AI-assisted Dried cavalla (banded dried fish). It’s a protein-rich dried fish, usually eaten as a viand or topping after rehydrating or cooking.
Why it matters to health
AI-assisted Dried cavalla is a good protein food, which helps keep you full and supports muscle repair—useful for your daily 3 meals plus 1–2 snacks. However, this version is also high in sodium (about 6,448 mg per 100 g), and it has some saturated fat (1.9 g) and cholesterol (112 mg). So it’s best to enjoy it in smaller portions and not every day, especially if you’re watching blood pressure or heart health.
Healthier tips
AI-assisted - Use a smaller portion: start with about 30–50 g cooked per meal, then adjust based on your appetite and other viands.
- Reduce salt: if the fish is very salty, soak in water for 10–20 minutes, then drain and cook.

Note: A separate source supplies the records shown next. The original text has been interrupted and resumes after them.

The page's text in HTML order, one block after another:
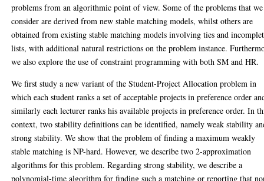
problems from an algorithmic point of view. Some of the problems that we
consider are derived from new stable matching models, whilst others are
obtained from existing stable matching models involving ties and
lists, with additional natural restrictions on the problem instance.
we also explore the use of constraint programming with both SM and HR.
We first study a new variant of the Student-Project Allocation problem in
which each student ranks a set of acceptable projects in preference order
similarly each lecturer ranks his available projects in preference order. In
context, two stability definitions can be identified, namely weak stability
strong stability. We show that the problem of finding a maximum weakly
stable matching is NP-hard. However, we describe two 2-approximation
algorithms for this problem. Regarding strong stability, we describe a
polynomial-time algorithm for finding such a matching or reporting that

- Balance the plate: pair with lots of non-starchy vegetables (e.g., ampalaya, kangkong, pechay) and a reasonable serving of rice or other carbs.
- Choose frequency: have dried fish a few times a week at most, and rotate with fresh fish, eggs, tofu, or chicken.
- Watch snacks: if you already had dried fish at lunch, pick lighter snacks (fruit, yogurt, nuts in small amounts) instead of another salty item.
Common Filipino dishes
Tuyo (dried fish) with rice, Daing na isda, Ginataang dried fish, Pinakbet with dried fish, Bagoong/daing-style dried fish toppings
Images

Disclaimer
Juan Nutrisyon provides educational nutrition information to help users better understand the foods they eat. Nutrient values are sourced from reputable databases including the Philippine Food Composition Tables (FCT) and USDA FoodData Central. Calculation methods for estimating nutrients across multiple foods have been reviewed by a licensed dietitian. The information provided is not intended to diagnose, treat, cure, or prevent any disease. While every effort is made to ensure accuracy, Juan Nutrisyon has not yet undergone formal clinical validation studies and should not replace personalized medical advice from a qualified healthcare professional.